Prinzipien der hämatologischen Analysatoren

Jan 12, 2022 Eine Nachricht hinterlassen

Grundlagen der klinischen Prüfung - Grundlagen derHämatologie-Analysatoren


Prinzip der elektrischen Detektion


Elektrische Impedanzmethode – Klassisches Scharprinzip

Wenn der isotonische Puffer injiziert und der niederfrequente Gleichstrom angelegt wird, bilden die inneren und äußeren Elektroden und der Puffer eine Stromschleife. Wenn die Zellsuspension durch den Unterdruck durch das Edelsteinzählloch auf dem kleinen Lochrohr gesaugt wird, steigt aufgrund der relativ nicht leitenden Eigenschaften der Blutzellen der Widerstand im Induktionsbereich des kleinen Lochs im Schaltkreis plötzlich an, was zu sofortigen Spannungsänderungen führt, um Impulse zu bilden Signal.


Die Stärke des Pulssignals spiegelt die Größe des Zellvolumens wider, und die Menge des Pulssignals spiegelt die Anzahl der Zellen wider.


Diese Pulssignale durchlaufen Verstärkung, Schwellenwerteinstellung, Screening, Formgebung, Zählung und automatisches Kontrollschutzsystem, um die Zählung und Volumenbestimmung von Blutzellen abzuschließen.


Drei-Klassen-Blutanalysatorenverwenden meist das Prinzip der elektrischen Impedanz.

YJ-H6001-06

HF-Konduktometrisch


Hochfrequenter Strom kann die Zellmembran passieren. Aufgrund der unterschiedlichen inneren Strukturen verschiedener Zellen ist auch die elektrische Leitfähigkeit unterschiedlich. Daher werden hochfrequente elektromagnetische Sonden verwendet, um die elektrische Leitfähigkeit von Zellen zu detektieren. Die Zellklassifizierung erfolgt anhand charakteristischer Informationen wie Zusammensetzung (Größe, Dichte).
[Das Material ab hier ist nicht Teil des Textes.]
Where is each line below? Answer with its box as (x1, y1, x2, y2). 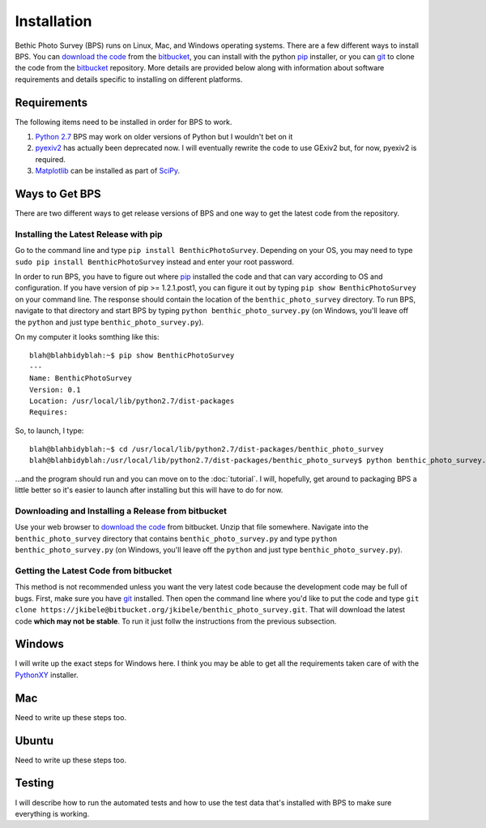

Prinzip der optischen Detektion


Laserlichtstreuung


Die Zellsuspension wird nach dem Verdünnen, Färben usw. in die Mitte der Mantelflüssigkeit injiziert, und die Zellen sind ordentlich und einzeln entlang der beiden Ströme der Suspension und der Mantelflüssigkeit angeordnet und durchlaufen den Erfassungsbereich mit einer konstanten Durchflussrate.


Wenn die Zellen durch den Laserstrahl im Detektionsbereich bestrahlt werden, können sie die Richtung des Laserstrahls aufgrund ihrer eigenen Eigenschaften (wie Volumen, Grad der Färbung, Größe und Anzahl der Zellinhalte, Dichte des Kerns usw.) blockieren oder ändern, was zu verschiedenen Winkeln führt, die ihren Eigenschaften entsprechen. Das Streulichtsignal kann von Signalmonitoren in verschiedenen Winkeln empfangen werden:


(1) Streulicht mit niedrigem Winkel, auch bekannt als Vorwärtswinkel-Streulicht, reflektiert die Anzahl und das Oberflächenvolumen von Zellen (oder Partikeln).


(2) Hochwinkel-Streulicht, auch bekannt als Seitenwinkel-Streulicht, reflektiert die Komplexität von Partikeln und Kernen in Zellen


Streulichttechniken können gefärbte Zellen erkennen, einschließlich fluoreszierender und nicht fluoreszierender Farbstoffe. Verschiedene Arten von Zellen werden in unterschiedlichem Maße mit Farbstoffen gefärbt, was zu unterschiedlichen Streufluoreszenz- und Streulichtänderungen führt, so dass normale Zelltypen (oder Partikel) genau unterschieden werden können.


Spektrophotometrie

Wird hauptsächlich zur Hämoglobinbestimmung verwendet.

Befolgen Sie das Lambert-Beer-Gesetz.